> Exercise goal
Retype nothing except the lines below from the one with "Rogers Farm" through the one with "for minors, saying", exactly, with images left out.

Provided records Block Start

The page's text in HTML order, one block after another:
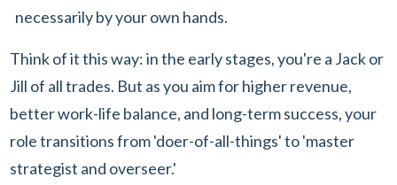
necessarily by your own hands.
Think of it this way: in the early stages, you're a Jack or
Jill of all trades. But as you aim for higher revenue,
better work-life balance, and long-term success, your
role transitions from 'doer-of-all-things' to 'master
strategist and overseer.'
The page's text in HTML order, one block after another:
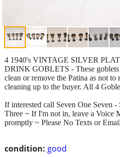
condition: good
4 1940's VINTAGE SILVER
DRINK GOBLETS - These
clean or remove the Patina as not
cleaning up to the buyer. All 4
If interested call Seven One Seven
Three ~ If I'm not in, leave a Voice
promptly ~ Please No Texts or
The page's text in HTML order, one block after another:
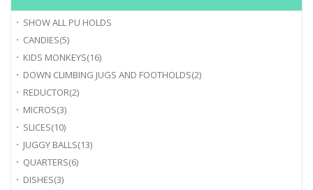
SHOW ALL PU HOLDS
CANDIES(5)
KIDS MONKEYS(16)
DOWN CLIMBING JUGS AND FOOTHOLDS(2)
REDUCTOR(2)
MICROS(3)
SLICES(10)
JUGGY BALLS(13)
QUARTERS(6)
DISHES(3)
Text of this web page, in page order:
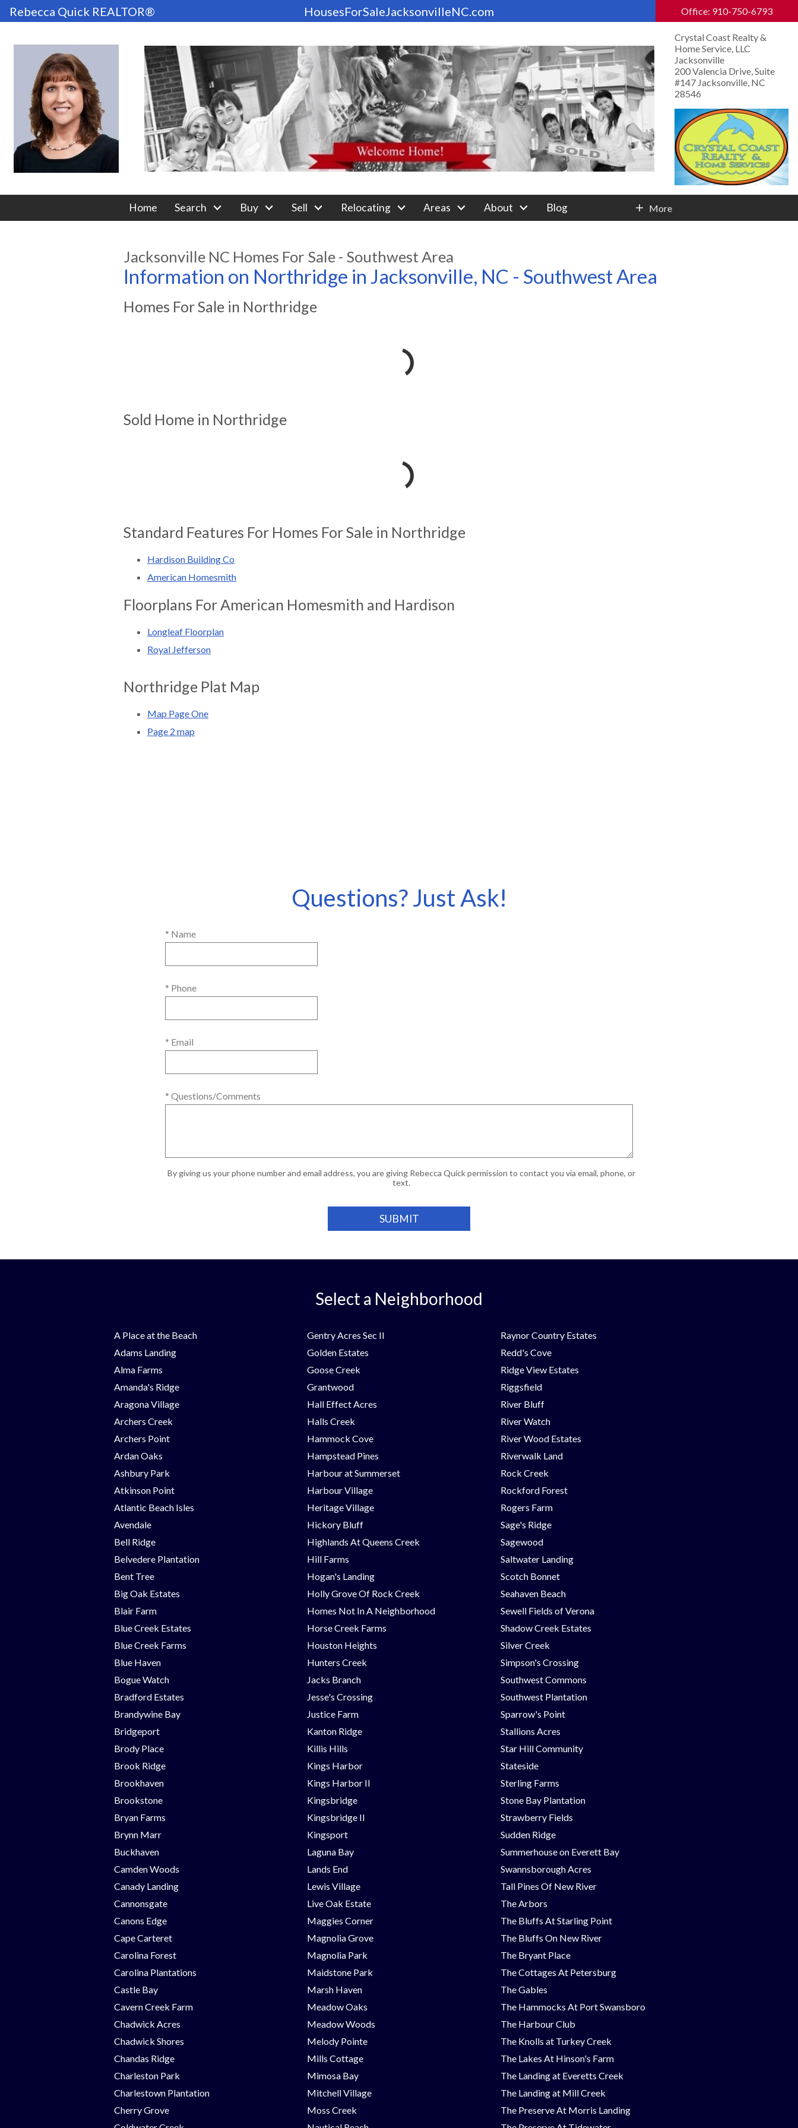
Rebecca Quick REALTOR® Office: 910-750-6793
HousesForSaleJacksonvilleNC.com
Crystal Coast Realty &
Home Service, LLC
Jacksonville
200 Valencia Drive, Suite
#147 Jacksonville, NC
28546
Home Search Buy Sell Relocating Areas About Blog More
Jacksonville NC Homes For Sale - Southwest Area
Information on Northridge in Jacksonville, NC - Southwest Area
Homes For Sale in Northridge
Sold Home in Northridge
Standard Features For Homes For Sale in Northridge
Hardison Building Co
American Homesmith
Floorplans For American Homesmith and Hardison
Longleaf Floorplan
Royal Jefferson
Northridge Plat Map
Map Page One
Page 2 map
Questions? Just Ask!
* Name
* Phone
* Email
* Questions/Comments
By giving us your phone number and email address, you are giving Rebecca Quick permission to contact you via email, phone, or
text.
Select a Neighborhood
A Place at the Beach
Adams Landing
Alma Farms
Amanda's Ridge
Aragona Village
Archers Creek
Archers Point
Ardan Oaks
Ashbury Park
Atkinson Point
Atlantic Beach Isles
Avendale
Bell Ridge
Belvedere Plantation
Bent Tree
Big Oak Estates
Blair Farm
Blue Creek Estates
Blue Creek Farms
Blue Haven
Bogue Watch
Bradford Estates
Brandywine Bay
Bridgeport
Brody Place
Brook Ridge
Brookhaven
Brookstone
Bryan Farms
Brynn Marr
Buckhaven
Camden Woods
Canady Landing
Cannonsgate
Canons Edge
Cape Carteret
Carolina Forest
Carolina Plantations
Castle Bay
Cavern Creek Farm
Chadwick Acres
Chadwick Shores
Chandas Ridge
Charleston Park
Charlestown Plantation
Cherry Grove
Gentry Acres Sec II
Golden Estates
Goose Creek
Grantwood
Hall Effect Acres
Halls Creek
Hammock Cove
Hampstead Pines
Harbour at Summerset
Harbour Village
Heritage Village
Hickory Bluff
Highlands At Queens Creek
Hill Farms
Hogan's Landing
Holly Grove Of Rock Creek
Homes Not In A Neighborhood
Horse Creek Farms
Houston Heights
Hunters Creek
Jacks Branch
Jesse's Crossing
Justice Farm
Kanton Ridge
Killis Hills
Kings Harbor
Kings Harbor II
Kingsbridge
Kingsbridge II
Kingsport
Laguna Bay
Lands End
Lewis Village
Live Oak Estate
Maggies Corner
Magnolia Grove
Magnolia Park
Maidstone Park
Marsh Haven
Meadow Oaks
Meadow Woods
Melody Pointe
Mills Cottage
Mimosa Bay
Mitchell Village
Moss Creek
Raynor Country Estates
Redd's Cove
Ridge View Estates
Riggsfield
River Bluff
River Watch
River Wood Estates
Riverwalk Land
Rock Creek
Rockford Forest
Rogers Farm
Sage's Ridge
Sagewood
Saltwater Landing
Scotch Bonnet
Seahaven Beach
Sewell Fields of Verona
Shadow Creek Estates
Silver Creek
Simpson's Crossing
Southwest Commons
Southwest Plantation
Sparrow's Point
Stallions Acres
Star Hill Community
Stateside
Sterling Farms
Stone Bay Plantation
Strawberry Fields
Sudden Ridge
Summerhouse on Everett Bay
Swannsborough Acres
Tall Pines Of New River
The Arbors
The Bluffs At Starling Point
The Bluffs On New River
The Bryant Place
The Cottages At Petersburg
The Gables
The Hammocks At Port Swansboro
The Harbour Club
The Knolls at Turkey Creek
The Lakes At Hinson's Farm
The Landing at Everetts Creek
The Landing at Mill Creek
The Preserve At Morris Landing
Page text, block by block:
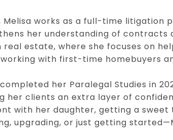
Melisa works as a full-time
her understanding of contracts
real estate, where she focuses on
with first-time homebuyers
her Paralegal Studies in
her clients an extra layer of
with her daughter, getting a
upgrading, or just getting
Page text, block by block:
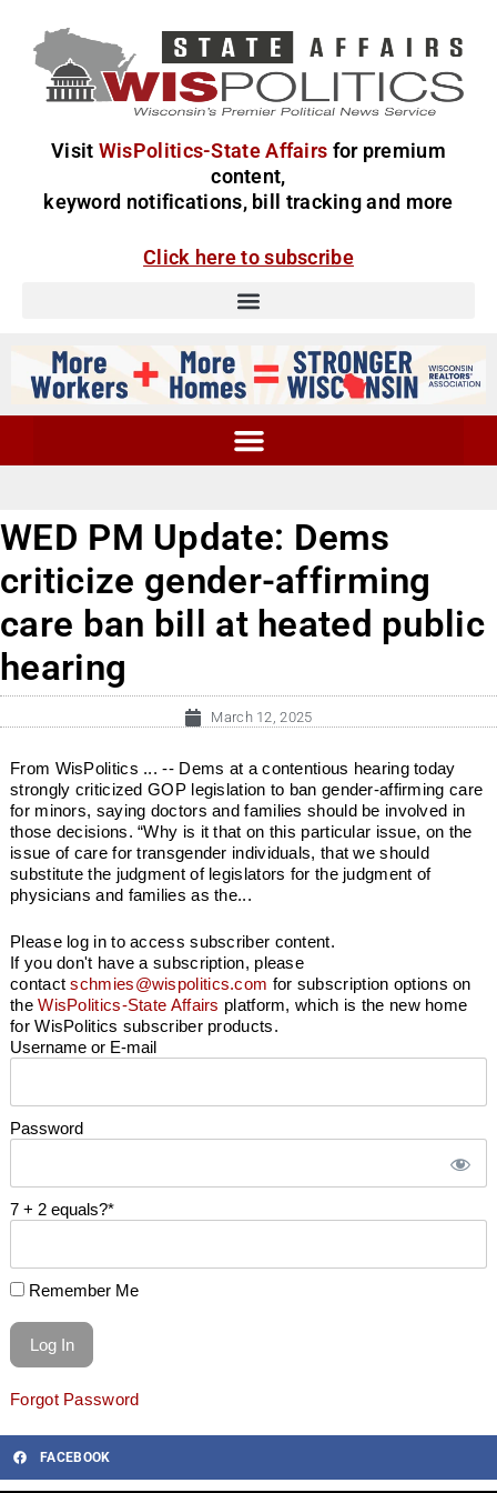
Visit WisPolitics-State Affairs for premium
content,
keyword notifications, bill tracking and more
Click here to subscribe
WED PM Update: Dems
criticize gender-affirming
care ban bill at heated public
hearing
March 12, 2025
From WisPolitics ... -- Dems at a contentious hearing today
strongly criticized GOP legislation to ban gender-affirming care
for minors, saying doctors and families should be involved in
those decisions. “Why is it that on this particular issue, on the
issue of care for transgender individuals, that we should
substitute the judgment of legislators for the judgment of
physicians and families as the...
Please log in to access subscriber content.
If you don't have a subscription, please
contactschmies@wispolitics.com for subscription options on
theWisPolitics-State Affairs platform, which is the new home
for WisPolitics subscriber products.
Username or E-mail
Password
7 + 2 equals?*
Remember Me
Forgot Password
FACEBOOK
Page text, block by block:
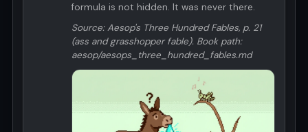
formula is not hidden. It was never there.
Source: Aesop's Three Hundred Fables, p. 21
(ass and grasshopper fable). Book path:
aesop/aesops_three_hundred_fables.md
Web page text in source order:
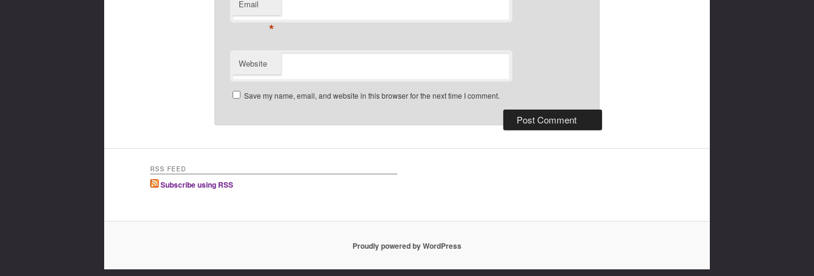
Email
*
Website
Save my name, email, and website in this browser for the next time I comment.
RSS FEED
Subscribe using RSS
Proudly powered by WordPress
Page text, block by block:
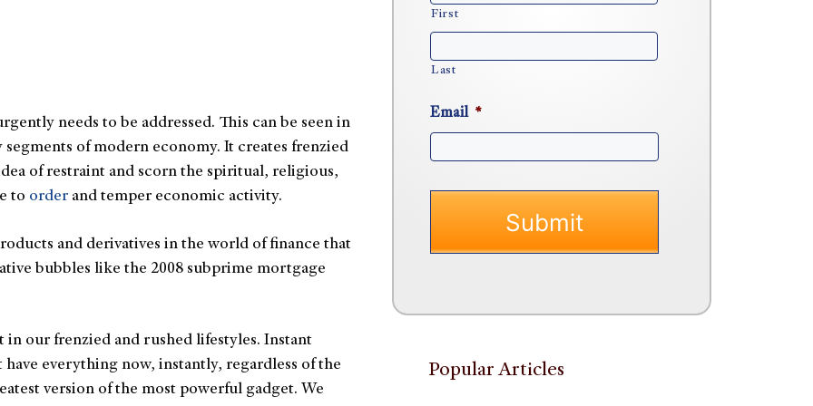
needs to be addressed. This can be seen in
of modern economy. It creates frenzied
of restraint and scorn the spiritual, religious,
to order and temper economic activity.
and derivatives in the world of finance that
bubbles like the 2008 subprime mortgage
in our frenzied and rushed lifestyles. Instant
have everything now, instantly, regardless of the
version of the most powerful gadget. We
First
Last
Email *
Popular Articles
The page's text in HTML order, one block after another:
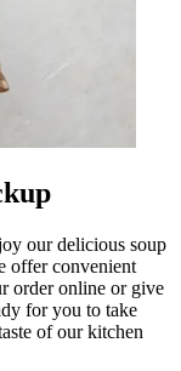
our delicious soup
offer convenient
order online or give
for you to take
of our kitchen
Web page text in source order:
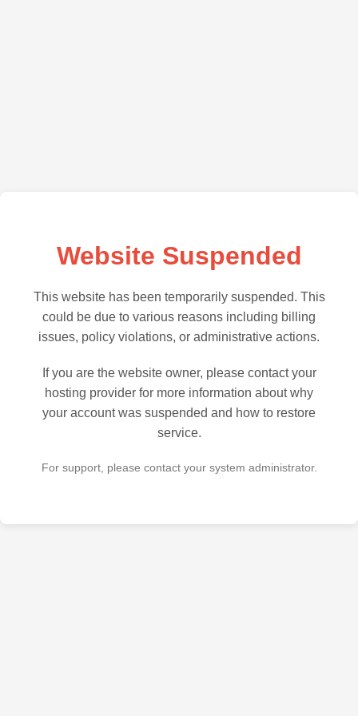
Website Suspended
This website has been temporarily suspended. This
could be due to various reasons including billing
issues, policy violations, or administrative actions.
If you are the website owner, please contact your
hosting provider for more information about why
your account was suspended and how to restore
service.
For support, please contact your system administrator.
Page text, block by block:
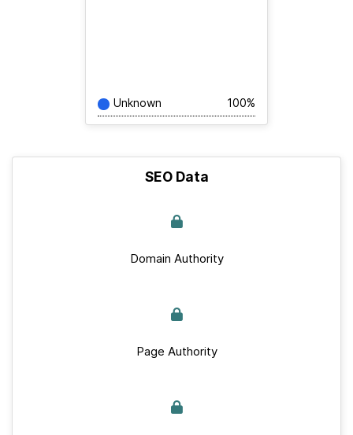
Unknown 100%
SEO Data
Domain Authority
Page Authority
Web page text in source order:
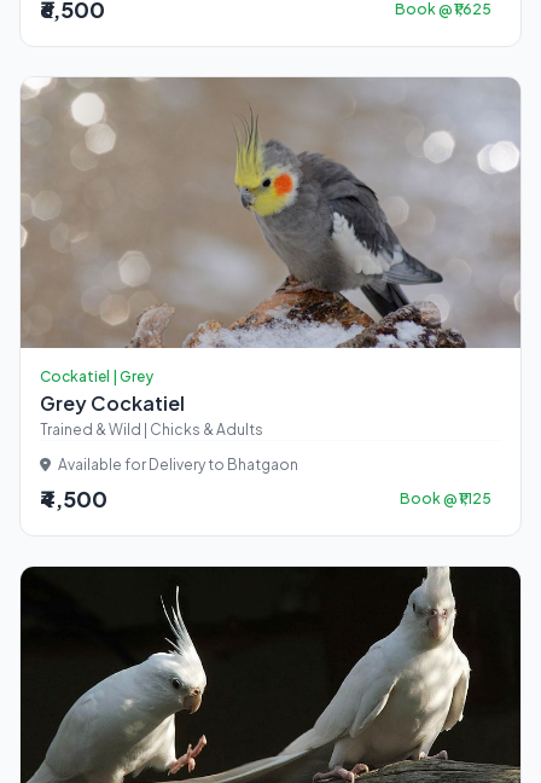
₹6,500 Book @ ₹1,625
Cockatiel | Grey
Grey Cockatiel
Trained & Wild | Chicks & Adults
Available for Delivery to Bhatgaon
₹4,500 Book @ ₹1,125
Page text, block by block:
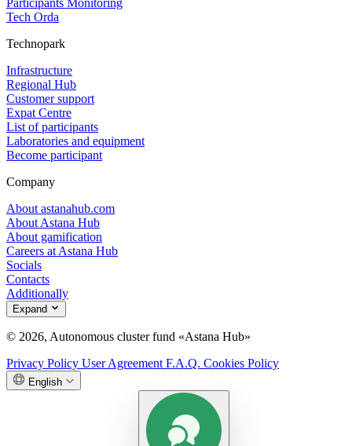
Participants Monitoring
Tech Orda
Technopark
Infrastructure
Regional Hub
Customer support
Expat Centre
List of participants
Laboratories and equipment
Become participant
Company
About astanahub.com
About Astana Hub
About gamification
Careers at Astana Hub
Socials
Contacts
Additionally
Expand
© 2026, Autonomous cluster fund «Astana Hub»
Privacy Policy User Agreement F.A.Q. Cookies Policy
English
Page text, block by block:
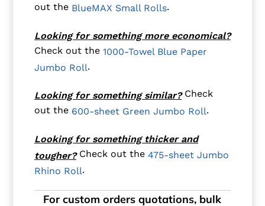
out the BlueMAX Small Rolls.
Looking for something more economical?
Check out the 1000-Towel Blue Paper
Jumbo Roll.
Looking for something similar?Check
out the 600-sheet Green Jumbo Roll.
Looking for something thicker and
tougher?Check out the 475-sheet Jumbo
Rhino Roll.
For custom orders quotations, bulk
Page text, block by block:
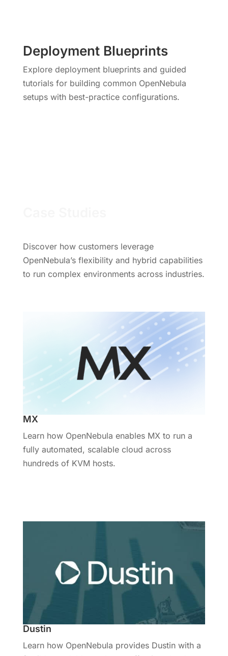
Deployment Blueprints
Explore deployment blueprints and guided
tutorials for building common OpenNebula
setups with best-practice configurations.
Discover how customers leverage
OpenNebula’s flexibility and hybrid capabilities
to run complex environments across industries.
MX
Learn how OpenNebula enables MX to run a
fully automated, scalable cloud across
hundreds of KVM hosts.
Dustin
Learn how OpenNebula provides Dustin with a
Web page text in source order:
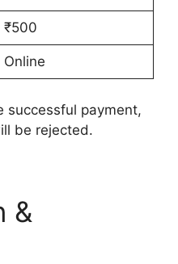
₹500
Online
successful payment,
be rejected.
&
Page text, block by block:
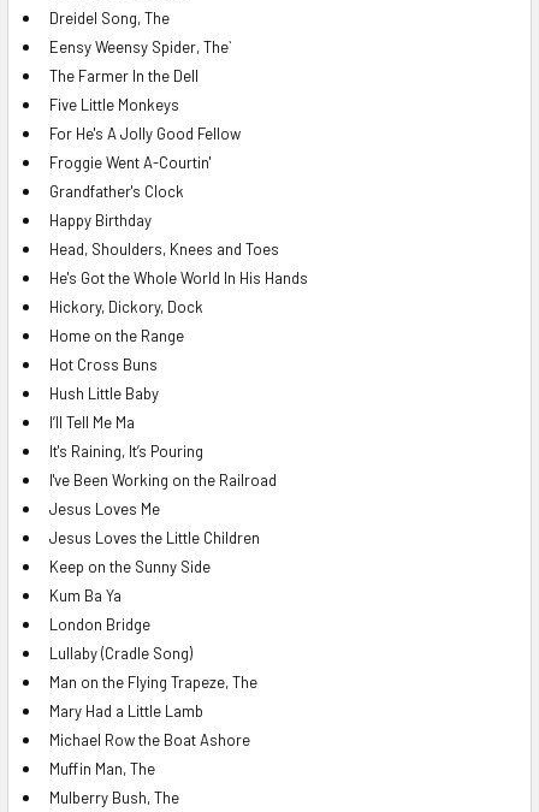
Dreidel Song, The
Eensy Weensy Spider, The`
The Farmer In the Dell
Five Little Monkeys
For He's A Jolly Good Fellow
Froggie Went A-Courtin'
Grandfather's Clock
Happy Birthday
Head, Shoulders, Knees and Toes
He's Got the Whole World In His Hands
Hickory, Dickory, Dock
Home on the Range
Hot Cross Buns
Hush Little Baby
I’ll Tell Me Ma
It's Raining, It’s Pouring
I've Been Working on the Railroad
Jesus Loves Me
Jesus Loves the Little Children
Keep on the Sunny Side
Kum Ba Ya
London Bridge
Lullaby (Cradle Song)
Man on the Flying Trapeze, The
Mary Had a Little Lamb
Michael Row the Boat Ashore
Muffin Man, The
Mulberry Bush, The
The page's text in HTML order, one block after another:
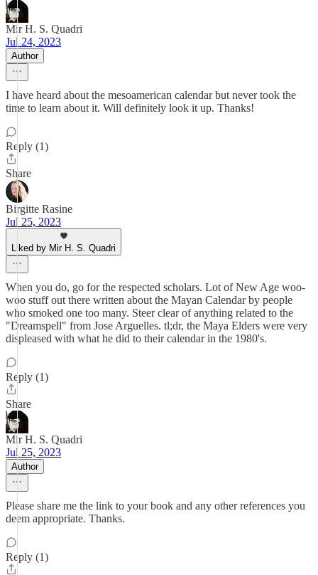
Mir H. S. Quadri
Jul 24, 2023
Author
I have heard about the mesoamerican calendar but never took the
time to learn about it. Will definitely look it up. Thanks!
Reply (1)
Share
Birgitte Rasine
Jul 25, 2023
Liked by Mir H. S. Quadri
When you do, go for the respected scholars. Lot of New Age woo-
woo stuff out there written about the Mayan Calendar by people
who smoked one too many. Steer clear of anything related to the
"Dreamspell" from Jose Arguelles. tl;dr, the Maya Elders were very
displeased with what he did to their calendar in the 1980's.
Reply (1)
Share
Mir H. S. Quadri
Jul 25, 2023
Author
Please share me the link to your book and any other references you
deem appropriate. Thanks.
Reply (1)

Provided records Block End

> Solved exercise
Rogers Farm
Sage's Ridge
Sagewood
Saltwater Landing
Scotch Bonnet
Seahaven Beach
Sewell Fields of Verona
Shadow Creek Estates
Silver Creek
Simpson's Crossing
Southwest Commons
Southwest Plantation
Sparrow's Point
Stallions Acres
Star Hill Community
Stateside
Sterling Farms
Stone Bay Plantation
Strawberry Fields
Sudden Ridge
Summerhouse on Everett Bay
Swannsborough Acres
Tall Pines Of New River
The Arbors
The Bluffs At Starling Point
The Bluffs On New River
The Bryant Place
The Cottages At Petersburg
The Gables
The Hammocks At Port Swansboro
The Harbour Club
The Knolls at Turkey Creek
The Lakes At Hinson's Farm
The Landing at Everetts Creek
The Landing at Mill Creek
The Preserve At Morris Landing
Page text, block by block:
Melisa works as a full-time
her understanding of contracts
real estate, where she focuses on
with first-time homebuyers
her Paralegal Studies in
her clients an extra layer of
with her daughter, getting a
upgrading, or just getting
Page text, block by block:
Visit WisPolitics-State Affairs for premium
content,
keyword notifications, bill tracking and more
Click here to subscribe
WED PM Update: Dems
criticize gender-affirming
care ban bill at heated public
hearing
March 12, 2025
From WisPolitics ... -- Dems at a contentious hearing today
strongly criticized GOP legislation to ban gender-affirming care
for minors, saying doctors and families should be involved in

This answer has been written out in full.